What the task asks: Would you give the number of lines below in which the string "return" appears? Nothing else is needed.

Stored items
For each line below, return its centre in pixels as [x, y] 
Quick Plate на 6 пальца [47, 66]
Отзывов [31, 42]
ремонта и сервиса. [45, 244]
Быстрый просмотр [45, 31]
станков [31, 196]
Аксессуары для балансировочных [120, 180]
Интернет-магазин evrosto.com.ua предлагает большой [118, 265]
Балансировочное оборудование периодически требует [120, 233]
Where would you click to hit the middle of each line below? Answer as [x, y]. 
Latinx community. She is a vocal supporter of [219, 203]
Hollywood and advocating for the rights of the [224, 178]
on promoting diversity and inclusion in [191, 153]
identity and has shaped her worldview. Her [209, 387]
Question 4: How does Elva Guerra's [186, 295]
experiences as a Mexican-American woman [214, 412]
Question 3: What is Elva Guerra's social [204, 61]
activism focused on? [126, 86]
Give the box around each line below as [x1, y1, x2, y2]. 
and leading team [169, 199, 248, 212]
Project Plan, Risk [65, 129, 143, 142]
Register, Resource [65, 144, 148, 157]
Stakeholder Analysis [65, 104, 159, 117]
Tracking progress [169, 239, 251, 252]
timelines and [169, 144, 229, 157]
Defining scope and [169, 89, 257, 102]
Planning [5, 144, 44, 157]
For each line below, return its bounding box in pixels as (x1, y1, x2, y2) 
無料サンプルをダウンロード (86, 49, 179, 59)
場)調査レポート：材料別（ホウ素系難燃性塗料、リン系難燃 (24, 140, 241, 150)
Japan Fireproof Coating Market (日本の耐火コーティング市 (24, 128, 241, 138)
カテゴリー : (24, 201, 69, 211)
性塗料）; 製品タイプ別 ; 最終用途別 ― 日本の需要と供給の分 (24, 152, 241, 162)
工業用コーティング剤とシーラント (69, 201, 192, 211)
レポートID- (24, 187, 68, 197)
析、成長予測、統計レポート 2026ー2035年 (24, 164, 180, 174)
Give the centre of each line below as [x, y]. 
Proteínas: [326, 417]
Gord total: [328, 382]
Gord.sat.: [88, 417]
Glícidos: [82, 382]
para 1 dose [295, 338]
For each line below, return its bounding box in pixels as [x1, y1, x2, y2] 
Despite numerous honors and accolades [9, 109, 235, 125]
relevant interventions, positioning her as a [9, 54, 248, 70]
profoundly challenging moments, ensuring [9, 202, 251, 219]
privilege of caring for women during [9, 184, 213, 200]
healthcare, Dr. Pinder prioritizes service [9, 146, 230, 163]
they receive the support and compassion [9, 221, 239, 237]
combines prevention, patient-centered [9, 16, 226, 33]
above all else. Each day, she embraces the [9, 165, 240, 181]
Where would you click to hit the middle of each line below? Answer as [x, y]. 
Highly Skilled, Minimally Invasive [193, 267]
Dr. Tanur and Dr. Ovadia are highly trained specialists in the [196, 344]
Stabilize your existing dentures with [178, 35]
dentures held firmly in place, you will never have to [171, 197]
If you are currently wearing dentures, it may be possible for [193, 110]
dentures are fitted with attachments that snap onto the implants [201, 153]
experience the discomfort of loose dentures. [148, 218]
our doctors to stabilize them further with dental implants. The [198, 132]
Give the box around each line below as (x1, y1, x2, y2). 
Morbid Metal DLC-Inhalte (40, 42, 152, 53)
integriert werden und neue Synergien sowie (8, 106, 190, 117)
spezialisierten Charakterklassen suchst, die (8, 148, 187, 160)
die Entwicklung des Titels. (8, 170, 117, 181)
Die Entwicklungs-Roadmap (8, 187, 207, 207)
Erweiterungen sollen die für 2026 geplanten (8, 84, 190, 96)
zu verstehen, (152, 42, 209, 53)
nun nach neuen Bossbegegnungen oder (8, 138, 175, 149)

Task answer: 3